╔══
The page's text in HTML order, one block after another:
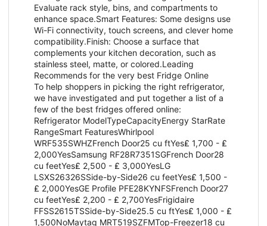
Evaluate rack style, bins, and compartments to
enhance space.Smart Features: Some designs use
Wi-Fi connectivity, touch screens, and clever home
compatibility.Finish: Choose a surface that
complements your kitchen decoration, such as
stainless steel, matte, or colored.Leading
Recommends for the very best Fridge Online
To help shoppers in picking the right refrigerator,
we have investigated and put together a list of a
few of the best fridges offered online:
Refrigerator ModelTypeCapacityEnergy StarRate
RangeSmart FeaturesWhirlpool
WRF535SWHZFrench Door25 cu ftYes₤ 1,700 - ₤
2,000YesSamsung RF28R7351SGFrench Door28
cu feetYes₤ 2,500 - ₤ 3,000YesLG
LSXS26326SSide-by-Side26 cu feetYes₤ 1,500 -
₤ 2,000YesGE Profile PFE28KYNFSFrench Door27
cu feetYes₤ 2,200 - ₤ 2,700YesFrigidaire
FFSS2615TSSide-by-Side25.5 cu ftYes₤ 1,000 - ₤
1,500NoMaytag MRT519SZFMTop-Freezer18 cu
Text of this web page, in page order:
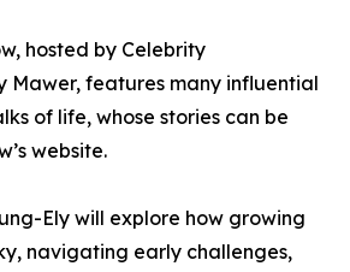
╚══
### [TASK INSTRUCTIONS]
Reproduce exactly, and only, the part of the entries above that runs from the line with "Profile PFE28KYNFSFrench Door27" to the last line, both included. Pictures stay out.

### [TASK RESULT]
₤ 2,000YesGE Profile PFE28KYNFSFrench Door27
cu feetYes₤ 2,200 - ₤ 2,700YesFrigidaire
FFSS2615TSSide-by-Side25.5 cu ftYes₤ 1,000 - ₤
1,500NoMaytag MRT519SZFMTop-Freezer18 cu
Text of this web page, in page order:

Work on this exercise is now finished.